El tatuador tomó un descanso e íbamos mientras a la cocina de mis papás; había un pato bebé deambulando por la sala y buscaba salir a la cochera que habíamos convertido en estanque. Metí los pies en el agua y acompañé al pato en sus piruetas. Me recuerdo presumiendo a mis papás los logros del pato, cuando sentí la necesidad de ir al patio.
Pasé por un par de habitaciones que no reconozco y abrí la puerta para salir. Vi al dragón revoloteando por el cielo, serpenteando hacia arriba y hacia abajo como buscando alcanzar a mis perras. Corrí hacia ellas para meterlas en casa y, a pesar de mis esfuerzos, abrió la boca y se tragó a Camila de un bocado. Giré hacia la casa, rumbo a la entrada y me paré en seco.
"No vi que la masticara", pensé. Así que llamé al dragón agitando los brazos y cuando abrió la boca hice algo que no recuerdo para hacerlo vomitar. El dragón hizo un par de arcadas y de pronto escupió a Camila, que se quedó en el piso hecha un ovillo chorreado de babas.
Corrí hacia ella, la cargué en mis brazos y la metí a la casa. Noté algunas heridas y pensé que estaba muerta, pero levantó la cabeza y comenzó a chuparme la cara.
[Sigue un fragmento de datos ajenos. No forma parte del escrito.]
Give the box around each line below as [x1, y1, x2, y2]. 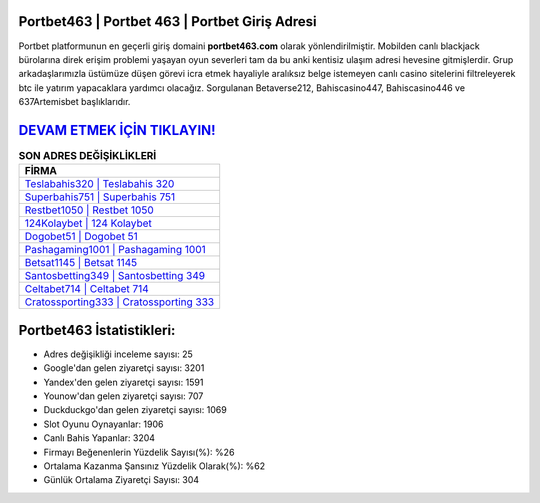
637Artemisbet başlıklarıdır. [18, 96, 131, 108]
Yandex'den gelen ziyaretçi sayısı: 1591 [43, 376, 204, 388]
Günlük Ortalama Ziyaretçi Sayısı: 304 [43, 474, 200, 486]
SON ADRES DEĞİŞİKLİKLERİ [18, 149, 157, 163]
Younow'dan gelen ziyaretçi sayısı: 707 [43, 390, 204, 402]
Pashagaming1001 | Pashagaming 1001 [24, 243, 207, 257]
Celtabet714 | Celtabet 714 [24, 282, 149, 296]
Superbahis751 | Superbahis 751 [24, 190, 176, 204]

Oí voces en la cocina y regresé para ver si podíamos continuar con el tatuaje. Mi mamá decidió tatuarse también y esperábamos ahora las tres al tatuador que llegó corriendo y medio dormido. Vació la tinta en una cacerola y la vi hervir hasta que empezó a oler a quemado. Había echado a perder la tinta y le recriminábamos el desperdicio. Sacó de su bolsa otro bote y retomó el tatuaje de Celsy. Me recuerdo tomándola de la mano y distrayéndola para hacerla reír y distraerla del dolor.